== Work request ==
All pictures should be dropped, and only the lines from the top of the entries below through the line containing "One Space Sdn Bhd is currently" repeated exactly, both ends included.

--- Records for this exercise Enclosed Below ---

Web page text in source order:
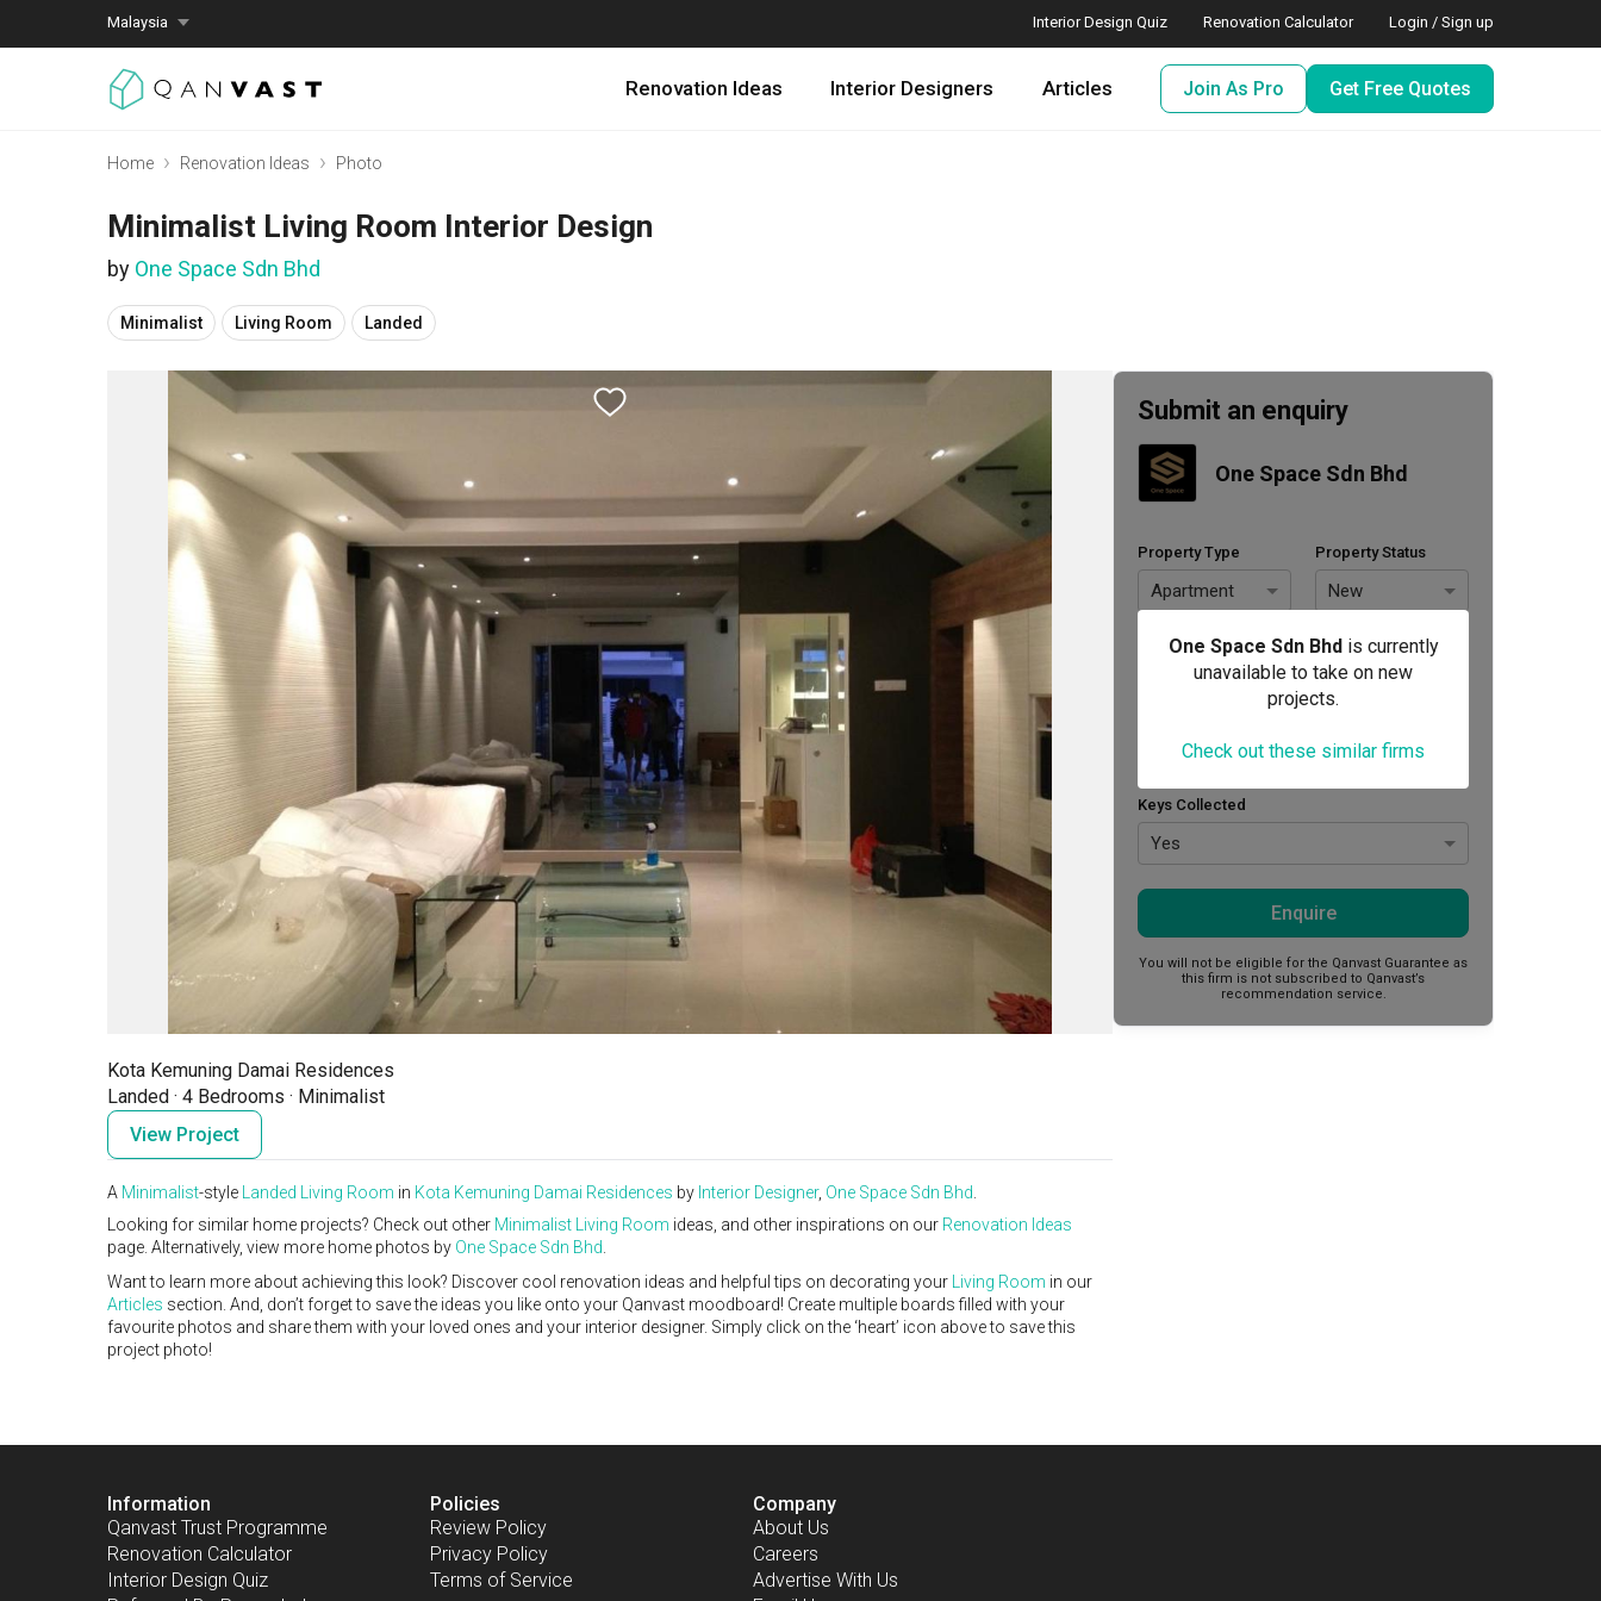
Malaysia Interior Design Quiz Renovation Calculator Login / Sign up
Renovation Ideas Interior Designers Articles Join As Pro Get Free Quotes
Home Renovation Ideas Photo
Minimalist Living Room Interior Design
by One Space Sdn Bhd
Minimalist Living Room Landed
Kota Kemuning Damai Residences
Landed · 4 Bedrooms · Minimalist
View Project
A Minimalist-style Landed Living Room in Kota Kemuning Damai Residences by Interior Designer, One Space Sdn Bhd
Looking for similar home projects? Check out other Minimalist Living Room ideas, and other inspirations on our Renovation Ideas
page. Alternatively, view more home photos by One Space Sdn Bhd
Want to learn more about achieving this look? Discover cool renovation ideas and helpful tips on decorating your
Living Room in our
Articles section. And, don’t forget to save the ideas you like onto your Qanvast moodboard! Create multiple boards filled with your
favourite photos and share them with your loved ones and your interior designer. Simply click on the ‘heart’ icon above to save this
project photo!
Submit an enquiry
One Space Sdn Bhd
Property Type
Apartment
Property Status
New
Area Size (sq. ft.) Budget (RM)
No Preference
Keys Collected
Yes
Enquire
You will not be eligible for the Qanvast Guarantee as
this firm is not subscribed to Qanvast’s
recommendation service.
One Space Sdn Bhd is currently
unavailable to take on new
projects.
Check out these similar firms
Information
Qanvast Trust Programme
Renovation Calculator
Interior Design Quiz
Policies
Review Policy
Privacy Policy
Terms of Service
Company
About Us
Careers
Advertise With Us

--- End of Enclosed Records for this exercise ---

== Response area ==
Web page text in source order:
Malaysia Interior Design Quiz Renovation Calculator Login / Sign up
Renovation Ideas Interior Designers Articles Join As Pro Get Free Quotes
Home Renovation Ideas Photo
Minimalist Living Room Interior Design
by One Space Sdn Bhd
Minimalist Living Room Landed
Kota Kemuning Damai Residences
Landed · 4 Bedrooms · Minimalist
View Project
A Minimalist-style Landed Living Room in Kota Kemuning Damai Residences by Interior Designer, One Space Sdn Bhd
Looking for similar home projects? Check out other Minimalist Living Room ideas, and other inspirations on our Renovation Ideas
page. Alternatively, view more home photos by One Space Sdn Bhd
Want to learn more about achieving this look? Discover cool renovation ideas and helpful tips on decorating your
Living Room in our
Articles section. And, don’t forget to save the ideas you like onto your Qanvast moodboard! Create multiple boards filled with your
favourite photos and share them with your loved ones and your interior designer. Simply click on the ‘heart’ icon above to save this
project photo!
Submit an enquiry
One Space Sdn Bhd
Property Type
Apartment
Property Status
New
Area Size (sq. ft.) Budget (RM)
No Preference
Keys Collected
Yes
Enquire
You will not be eligible for the Qanvast Guarantee as
this firm is not subscribed to Qanvast’s
recommendation service.
One Space Sdn Bhd is currently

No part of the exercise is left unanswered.